This post is authored by Matt Suiche (Director, Memory, IR & R&D) and Ivan King (Security Research Engineer).
The Cybersecurity and Infrastructure Security Agency (CISA) & partners recently released a “#StopRansomware Guide” Cybersecurity Information Sheet (CSI), which aims at providing guidance to organizations to reduce the impact of ransomware incidents and a checklist of best practices for responding to these threats.
Among the recommendations, we noted several points regarding memory acquisition and analysis, which we would like to expand on.
Fileless Attacks and Threat Hunting
One of the top recommendations provided by the guide includes: “Use security software to detect instances of RMM software only being loaded in memory.”
Threat actors often leverage memory-focused techniques to evade detection and hide their presence, such as Process Injection (T1055), where memory analysis is a key component for response and detection.
We agree that proactive memory threat hunting is a vital exercise, and in addition to XDR endpoint protections, we recommend our customers leverage AXIOM Cyber for threat hunting as we described in our previous blogpost on hunting Russian intelligence malware “Snake”.

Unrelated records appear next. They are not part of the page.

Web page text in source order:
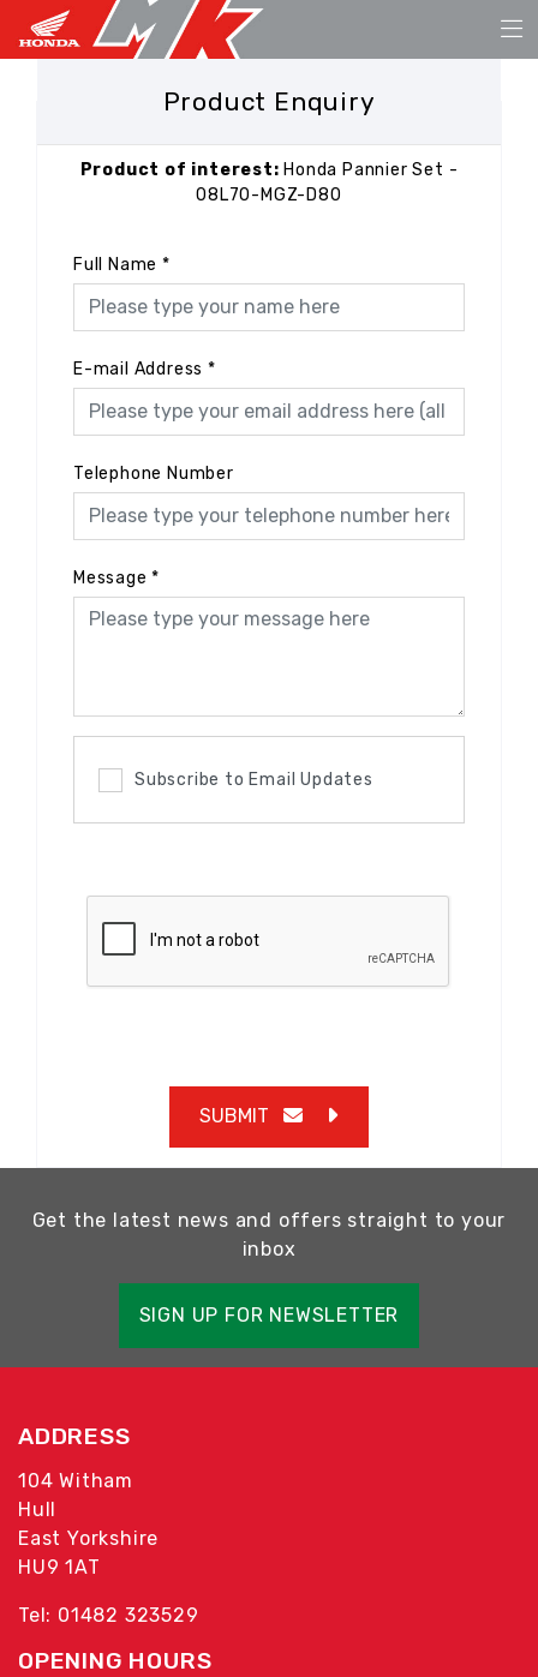
Product Enquiry
Product of interest: Honda Pannier Set -
08L70-MGZ-D80
Full Name *
E-mail Address *
Telephone Number
Message *
Subscribe to Email Updates
SUBMIT
Get the latest news and offers straight to your
inbox
SIGN UP FOR NEWSLETTER
ADDRESS
104 Witham
Hull
East Yorkshire
HU9 1AT
Tel: 01482 323529
OPENING HOURS
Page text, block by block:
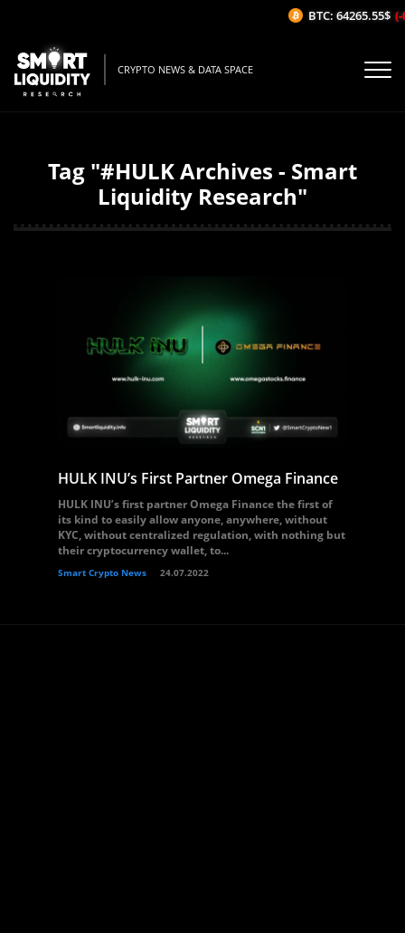
CRYPTO NEWS & DATA SPACE
Tag "#HULK Archives - Smart
Liquidity Research"
HULK INU’s First Partner Omega Finance
HULK INU’s first partner Omega Finance the first of
its kind to easily allow anyone, anywhere, without
KYC, without centralized regulation, with nothing but
their cryptocurrency wallet, to...
Smart Crypto News 24.07.2022
BTC: 64265.55$ (-
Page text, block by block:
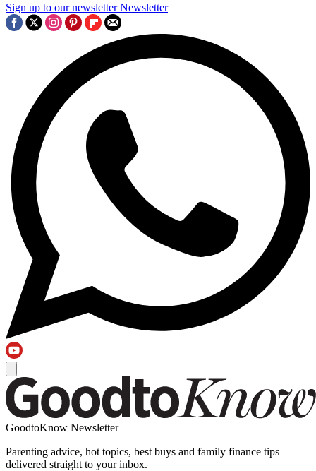
Sign up to our newsletter Newsletter
GoodtoKnow Newsletter
Parenting advice, hot topics, best buys and family finance tips
delivered straight to your inbox.
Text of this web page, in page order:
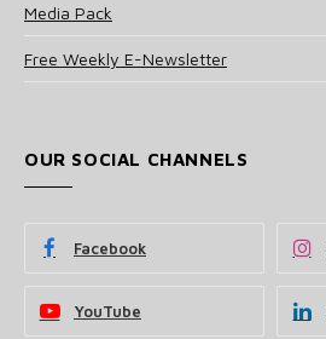
Media Pack
Free Weekly E-Newsletter
OUR SOCIAL CHANNELS
Facebook
YouTube
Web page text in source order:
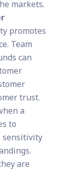
markets.
promotes
Team
can
trust.
a
to
sensitivity
are
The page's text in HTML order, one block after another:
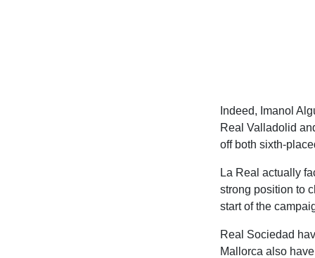
Indeed, Imanol
Real Valladolid
off both sixth-
La Real actually
strong position to
start of the
Real Sociedad
Mallorca also
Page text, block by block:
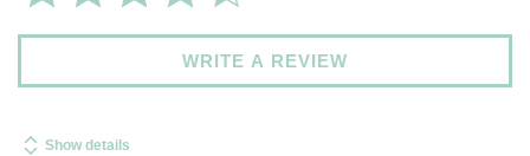
WRITE A REVIEW
Show details
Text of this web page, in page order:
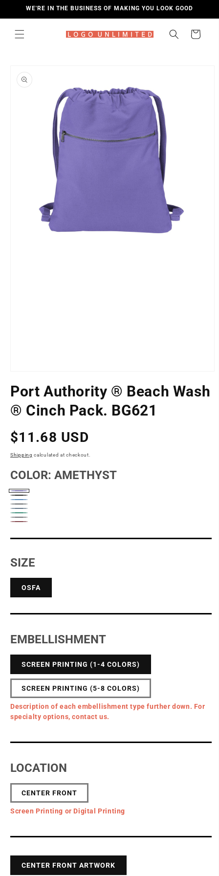
SKIP TO
WE'RE IN THE BUSINESS OF MAKING YOU LOOK GOOD
Cart
PRODUCT
INFORMATION
1
in
modal
Port Authority ® Beach Wash
® Cinch Pack. BG621
Regular
price
$11.68 USD
Shipping calculated at checkout.
COLOR: AMETHYST
Amethyst
Black
Blue
Moon
Coal
Denim
Peacock
Pewter
Rock
SIZE
OSFA
EMBELLISHMENT
SCREEN PRINTING (1-4 COLORS)
SCREEN PRINTING (5-8 COLORS)
Description of each embellishment type further down. For
specialty options, contact us.
LOCATION
LOCATION
CENTER FRONT
Screen Printing or Digital Printing
CENTER FRONT ARTWORK
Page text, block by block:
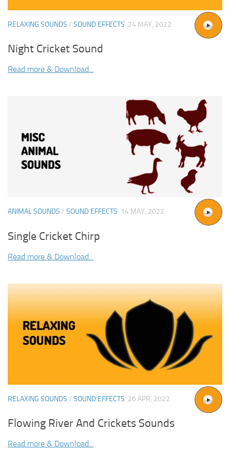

Capturing Memory Before It’s Gone
As part of the “Ransomware and Data Extortion Response Checklist”, the guide informs us:
Powering down devices to prevent the further spread of a ransomware infection will prevent your organization from maintaining artefacts stored in volatile memory which includes RAM images. This is a last resort step that should be conducted only if you cannot shut down the network or disconnect impacted machines from the network.
We do encourage our customers to perform memory image acquisition before, especially for critical assets, as they may contain critical evidence that will be relevant during the investigation phase.
We also recommend our customers use Microsoft crash dump as a file format for Windows as it is an interoperable format. You can read more about how acquisition best practice recommendations in our blog post “Full Memory Crash Dumps vs. Raw Dumps: Which Is Best for Memory Analysis for Incident Response ? “
Live memory (RAM) capture from systems with additional signs of compromise (use of exploit toolkits, malicious RDP activity, etc.) is also encouraged by the guide, in case your organization can share them with CISA, MSISAC with the relevant local, state, or federal law enforcement authority for extended identification or analysis if needed.
The Rise of Infostealers
Our threat intelligence team also noticed that several ransomware groups pivoted towards info stealing as an alternative strategy. You can read more about it in our previous blogpost about what are infostealers and how to investigate them.
Several info stealers we analyzed came with activity under the following MITRE ATT&CK groups:
TACTIC | TECHNIQUE |
---|---|
TA00002 Execution | T1059 - Command and Scripting Interpreter T1204 – User Execution |
TA00005 Defense Evasion | T1027 – Obfuscated Files or Information T1055 – Process Injection T1217 – System Binary Proxy Execution |
TA0011 Command and Control | T1071 – Application Layer Protocol |
TA0010 Exfiltration | T1041 – Exfiltration over C2 Channel |
For instance, one of the most popular ones, RedLine drops several further files upon execution which are then executed as child processes that spawn other legitimate operating system programs. This technique of obfuscating or encrypting the main info stealer capability is common among many info stealer families.
In this scenario, memory analysis enables the investigator to quickly:
Identify suspicious processes by introspecting their memory.
Identify C2 infrastructure via network connections from the suspicious process.
YARA rules can then be created that match byte sequences inside the suspicious process that are then used to identify other infected machines.
An example YARA rule for the in-memory .NET assembly that it loads can be found here:
rule RedLine { strings: $string1 = {31352e392e312e3232} $string2 = {274e6972656f4e4f3120436f72706f726174696f6e20436f7079726967687420} $string3 = {4e697274726f20435055} condition: $string1 and $string2 and $string3 } |
A deeper analysis of a memory image can even provide detection of novel threats and techniques.